Each side of a square is increased 4 inches. When this happens, the area is multiplied by 4. How many inches in the side of the original square?

Let's denote the side length of the original square as \( x \). The area of the original square is \( x^2 \). When each side is increased by 4 inches, the new side length becomes \( x + 4 \), and the area of the new square is \( (x + 4)^2 \). According to the problem, this new area is four times the original area: \[ (x + 4)^2 = 4x^2 \] Expanding the left side: \[ x^2 + 8x + 16 = 4x^2 \] Now, rearranging the equation leads to: \[ 0 = 4x^2 - x^2 - 8x - 16 \] \[ 0 = 3x^2 - 8x - 16 \] Now, applying the quadratic formula \( x = \frac{-b \pm \sqrt{b^2 - 4ac}}{2a} \): Here, \( a = 3 \), \( b = -8 \), and \( c = -16 \). \[ b^2 - 4ac = (-8)^2 - 4 \cdot 3 \cdot (-16) = 64 + 192 = 256 \] Now, substituting back into the quadratic formula: \[ x = \frac{8 \pm \sqrt{256}}{6} = \frac{8 \pm 16}{6} \] This gives us two potential solutions: 1. \( x = \frac{24}{6} = 4 \) 2. \( x = \frac{-8}{6} = -\frac{4}{3} \) (not a viable solution since length can't be negative) Thus, the side of the original square is \( 4 \) inches.
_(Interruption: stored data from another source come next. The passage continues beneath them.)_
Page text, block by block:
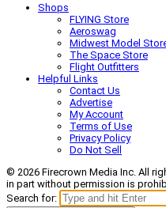
Shops
FLYING Store
Aeroswag
Midwest Model
The Space Store
Flight Outfitters
Helpful Links
Contact Us
Advertise
My Account
Terms of Use
Privacy Policy
Do Not Sell
© 2026 Firecrown Media Inc. All
in part without permission is
Search for:

Now let's share some additional knowledge: The concept of squares and their areas has been around for centuries and is foundational in geometry. Ancient civilizations, including the Babylonians and Greeks, made extensive use of square shapes in their architecture and land division. The simplicity of squaring a number, like how we find areas, demonstrates the practical importance of this mathematical operation! If you're trying to solve similar problems in the future, remember to carefully translate the conditions given in the problem into mathematical equations. One common mistake is to misinterpret how the dimensions change—like confusing addition with multiplication in area-related questions. Always lay out your knowns and unknowns clearly before diving in!